**HOW TO COMPLETE THIS TASK**
Retype the following records exactly and exclude the pictures.

**LISTED ENTRIES**
= = = =

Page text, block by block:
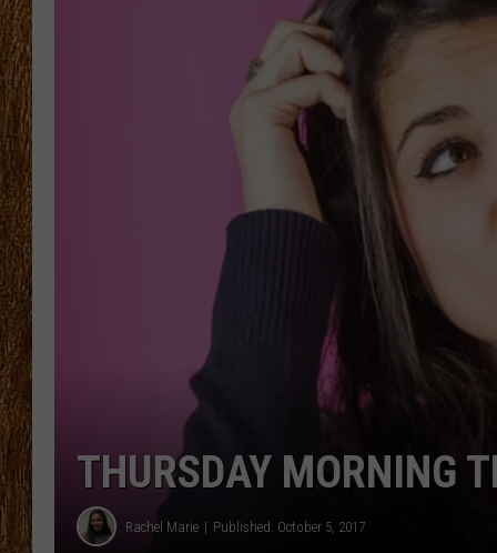
JESS
CHRIS COLEMAN
TASTE OF COUNTRY
THE 3RD SHIFT
TASTE OF COUNTRY
ON DEMAND
THURSDAY MORNING
Rachel Marie Published: October 5, 2017
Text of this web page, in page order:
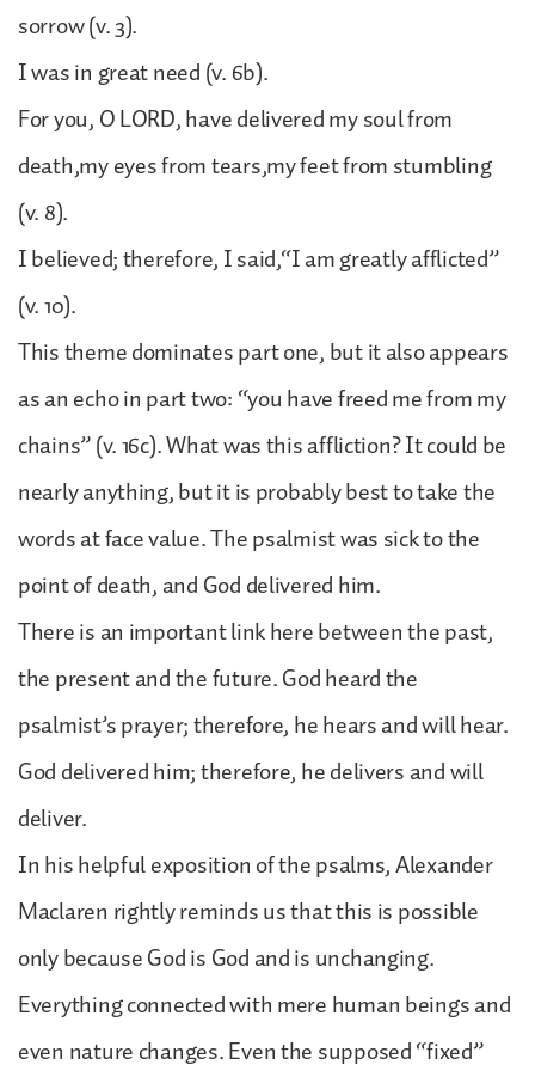
sorrow (v. 3).
I was in great need (v. 6b).
For you, O LORD, have delivered my soul from
death,my eyes from tears,my feet from stumbling
(v. 8).
I believed; therefore, I said,“I am greatly afflicted”
(v. 10).
This theme dominates part one, but it also appears
as an echo in part two: “you have freed me from my
chains” (v. 16c). What was this affliction? It could be
nearly anything, but it is probably best to take the
words at face value. The psalmist was sick to the
point of death, and God delivered him.
There is an important link here between the past,
the present and the future. God heard the
psalmist’s prayer; therefore, he hears and will hear.
God delivered him; therefore, he delivers and will
deliver.
In his helpful exposition of the psalms, Alexander
Maclaren rightly reminds us that this is possible
only because God is God and is unchanging.
Everything connected with mere human beings and
even nature changes. Even the supposed “fixed”
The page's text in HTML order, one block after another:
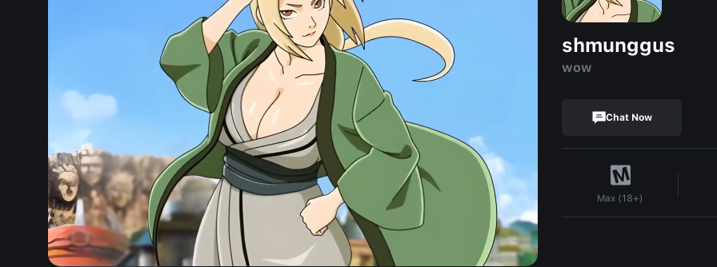
shmunggus
wow
Chat Now
Max (18+)
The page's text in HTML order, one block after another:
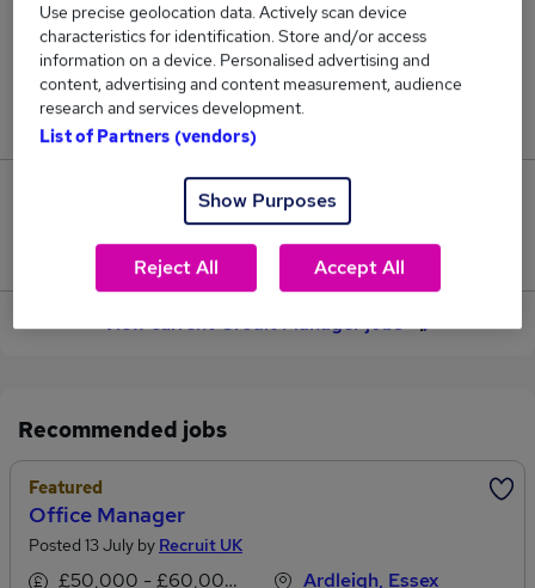
98
Jobs in Reed.co.uk, ranging from £51,312 to
£63,459.
12
Jobs that pay more than the average (£55,232).
View current Credit Manager jobs
Recommended jobs
Featured
Office Manager
Posted 13 July by Recruit UK
£50,000 - £60,000 per annum
Ardleigh, Essex
Use precise geolocation data. Actively scan device
characteristics for identification. Store and/or access
information on a device. Personalised advertising and
content, advertising and content measurement, audience
research and services development.
List of Partners (vendors)
Show Purposes
Reject All Accept All

= = = =

**RESPONSE TO THE TASK**
Page text, block by block:
JESS
CHRIS COLEMAN
TASTE OF COUNTRY
THE 3RD SHIFT
TASTE OF COUNTRY
ON DEMAND
THURSDAY MORNING
Rachel Marie Published: October 5, 2017
Text of this web page, in page order:
sorrow (v. 3).
I was in great need (v. 6b).
For you, O LORD, have delivered my soul from
death,my eyes from tears,my feet from stumbling
(v. 8).
I believed; therefore, I said,“I am greatly afflicted”
(v. 10).
This theme dominates part one, but it also appears
as an echo in part two: “you have freed me from my
chains” (v. 16c). What was this affliction? It could be
nearly anything, but it is probably best to take the
words at face value. The psalmist was sick to the
point of death, and God delivered him.
There is an important link here between the past,
the present and the future. God heard the
psalmist’s prayer; therefore, he hears and will hear.
God delivered him; therefore, he delivers and will
deliver.
In his helpful exposition of the psalms, Alexander
Maclaren rightly reminds us that this is possible
only because God is God and is unchanging.
Everything connected with mere human beings and
even nature changes. Even the supposed “fixed”
The page's text in HTML order, one block after another:
shmunggus
wow
Chat Now
Max (18+)
The page's text in HTML order, one block after another:
98
Jobs in Reed.co.uk, ranging from £51,312 to
£63,459.
12
Jobs that pay more than the average (£55,232).
View current Credit Manager jobs
Recommended jobs
Featured
Office Manager
Posted 13 July by Recruit UK
£50,000 - £60,000 per annum
Ardleigh, Essex
Use precise geolocation data. Actively scan device
characteristics for identification. Store and/or access
information on a device. Personalised advertising and
content, advertising and content measurement, audience
research and services development.
List of Partners (vendors)
Show Purposes
Reject All Accept All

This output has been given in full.